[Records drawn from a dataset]
^^^^^^^^
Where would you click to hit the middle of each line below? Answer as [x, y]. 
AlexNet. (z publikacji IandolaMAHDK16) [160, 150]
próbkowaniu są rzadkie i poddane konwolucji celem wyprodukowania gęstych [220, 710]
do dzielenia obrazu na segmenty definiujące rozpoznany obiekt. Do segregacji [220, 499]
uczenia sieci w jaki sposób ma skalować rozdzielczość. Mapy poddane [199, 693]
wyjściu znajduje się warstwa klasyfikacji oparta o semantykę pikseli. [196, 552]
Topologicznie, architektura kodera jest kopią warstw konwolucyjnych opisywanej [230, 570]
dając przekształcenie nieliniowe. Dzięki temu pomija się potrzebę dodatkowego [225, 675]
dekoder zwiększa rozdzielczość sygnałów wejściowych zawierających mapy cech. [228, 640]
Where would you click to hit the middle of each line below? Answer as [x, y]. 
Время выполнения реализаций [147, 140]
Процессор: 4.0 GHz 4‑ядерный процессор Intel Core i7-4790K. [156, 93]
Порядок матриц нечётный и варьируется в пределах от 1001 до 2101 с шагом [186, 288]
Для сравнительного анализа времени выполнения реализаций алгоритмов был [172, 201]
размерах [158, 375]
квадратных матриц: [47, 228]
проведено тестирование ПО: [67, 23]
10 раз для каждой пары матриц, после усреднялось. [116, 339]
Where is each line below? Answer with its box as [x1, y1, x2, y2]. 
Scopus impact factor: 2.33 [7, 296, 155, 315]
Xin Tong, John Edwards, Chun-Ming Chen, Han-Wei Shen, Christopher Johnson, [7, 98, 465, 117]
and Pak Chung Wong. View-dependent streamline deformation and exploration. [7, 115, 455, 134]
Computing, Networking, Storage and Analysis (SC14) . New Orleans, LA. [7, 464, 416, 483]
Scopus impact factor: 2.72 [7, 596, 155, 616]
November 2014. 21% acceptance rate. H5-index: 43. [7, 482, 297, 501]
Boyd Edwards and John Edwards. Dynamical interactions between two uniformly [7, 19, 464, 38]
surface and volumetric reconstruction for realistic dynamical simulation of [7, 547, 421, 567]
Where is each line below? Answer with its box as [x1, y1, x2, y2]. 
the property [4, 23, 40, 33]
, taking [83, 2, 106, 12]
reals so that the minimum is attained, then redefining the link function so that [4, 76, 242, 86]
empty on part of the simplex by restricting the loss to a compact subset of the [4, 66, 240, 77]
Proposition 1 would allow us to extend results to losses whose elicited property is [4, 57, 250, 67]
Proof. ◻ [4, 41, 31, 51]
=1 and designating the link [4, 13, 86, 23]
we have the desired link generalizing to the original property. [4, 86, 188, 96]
^^^^^^^^
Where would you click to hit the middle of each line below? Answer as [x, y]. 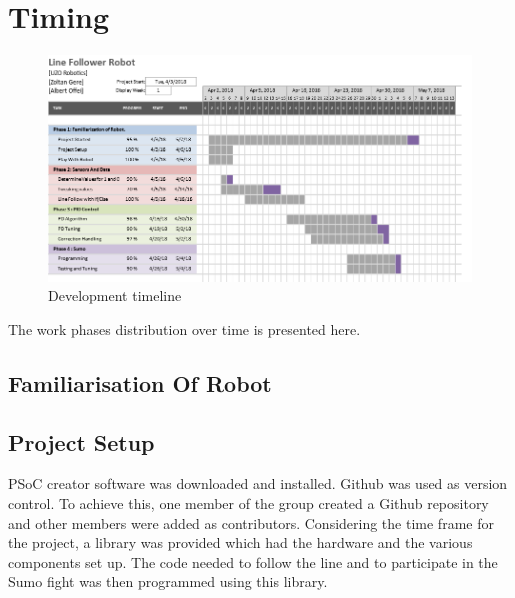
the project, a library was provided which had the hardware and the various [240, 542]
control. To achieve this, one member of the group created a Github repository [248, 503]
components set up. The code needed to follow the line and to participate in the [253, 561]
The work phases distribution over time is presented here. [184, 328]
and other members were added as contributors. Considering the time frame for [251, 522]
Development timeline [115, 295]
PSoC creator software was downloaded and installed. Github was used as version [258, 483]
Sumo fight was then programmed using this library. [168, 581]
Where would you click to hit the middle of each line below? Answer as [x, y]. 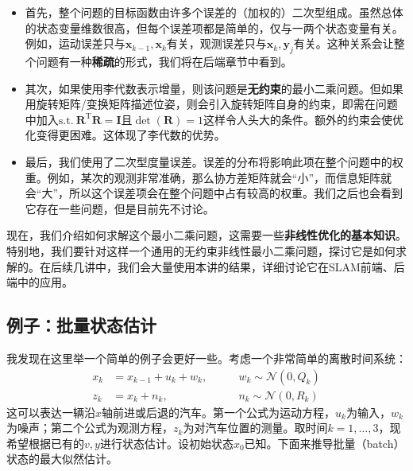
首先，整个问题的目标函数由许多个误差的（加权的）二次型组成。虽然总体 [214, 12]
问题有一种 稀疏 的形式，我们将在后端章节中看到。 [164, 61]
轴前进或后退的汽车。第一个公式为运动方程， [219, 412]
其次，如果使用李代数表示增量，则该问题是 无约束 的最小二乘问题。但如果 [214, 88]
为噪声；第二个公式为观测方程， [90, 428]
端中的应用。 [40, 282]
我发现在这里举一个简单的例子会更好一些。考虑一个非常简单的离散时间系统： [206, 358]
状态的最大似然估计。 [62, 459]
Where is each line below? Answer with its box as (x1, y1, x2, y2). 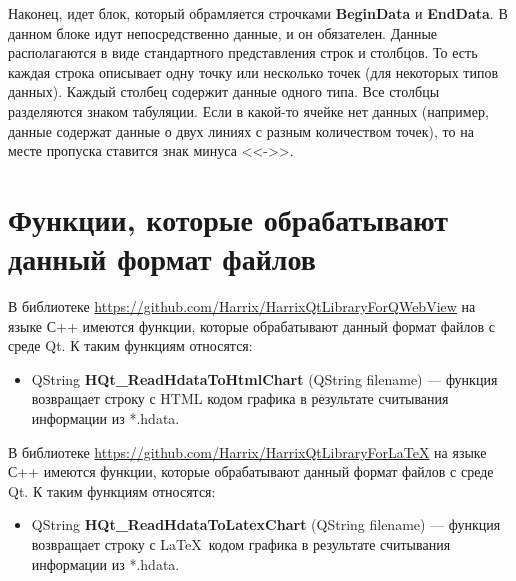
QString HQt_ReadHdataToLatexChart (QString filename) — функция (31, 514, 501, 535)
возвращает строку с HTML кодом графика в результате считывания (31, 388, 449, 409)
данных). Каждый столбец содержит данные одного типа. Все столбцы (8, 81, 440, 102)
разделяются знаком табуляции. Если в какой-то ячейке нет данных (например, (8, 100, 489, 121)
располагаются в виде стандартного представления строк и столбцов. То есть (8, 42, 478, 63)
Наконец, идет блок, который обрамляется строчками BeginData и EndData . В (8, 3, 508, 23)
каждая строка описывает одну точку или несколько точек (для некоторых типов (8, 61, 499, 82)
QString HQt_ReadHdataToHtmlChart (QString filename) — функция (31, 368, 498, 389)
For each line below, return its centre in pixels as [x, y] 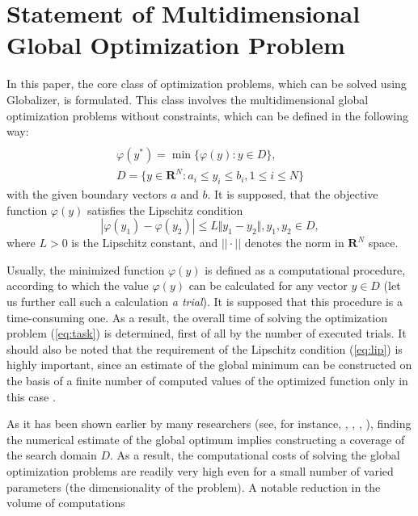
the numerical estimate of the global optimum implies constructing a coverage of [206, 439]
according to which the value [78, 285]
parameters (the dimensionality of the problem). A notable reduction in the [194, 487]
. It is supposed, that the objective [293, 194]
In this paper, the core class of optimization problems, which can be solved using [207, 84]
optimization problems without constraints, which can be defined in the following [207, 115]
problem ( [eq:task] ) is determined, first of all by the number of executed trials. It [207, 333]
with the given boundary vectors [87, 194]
^^^^^^^^
• _Problem details_
Would you give again, exactly, the lines in the data above that run from the line containing "端中的应用。 [40, 282]" to the line containing "располагаются в виде"? Include both ends and no pictures.

• _Result of this task_
端中的应用。 [40, 282]
我发现在这里举一个简单的例子会更好一些。考虑一个非常简单的离散时间系统： [206, 358]
状态的最大似然估计。 [62, 459]
Where is each line below? Answer with its box as (x1, y1, x2, y2). 
QString HQt_ReadHdataToLatexChart (QString filename) — функция (31, 514, 501, 535)
возвращает строку с HTML кодом графика в результате считывания (31, 388, 449, 409)
данных). Каждый столбец содержит данные одного типа. Все столбцы (8, 81, 440, 102)
разделяются знаком табуляции. Если в какой-то ячейке нет данных (например, (8, 100, 489, 121)
располагаются в виде стандартного представления строк и столбцов. То есть (8, 42, 478, 63)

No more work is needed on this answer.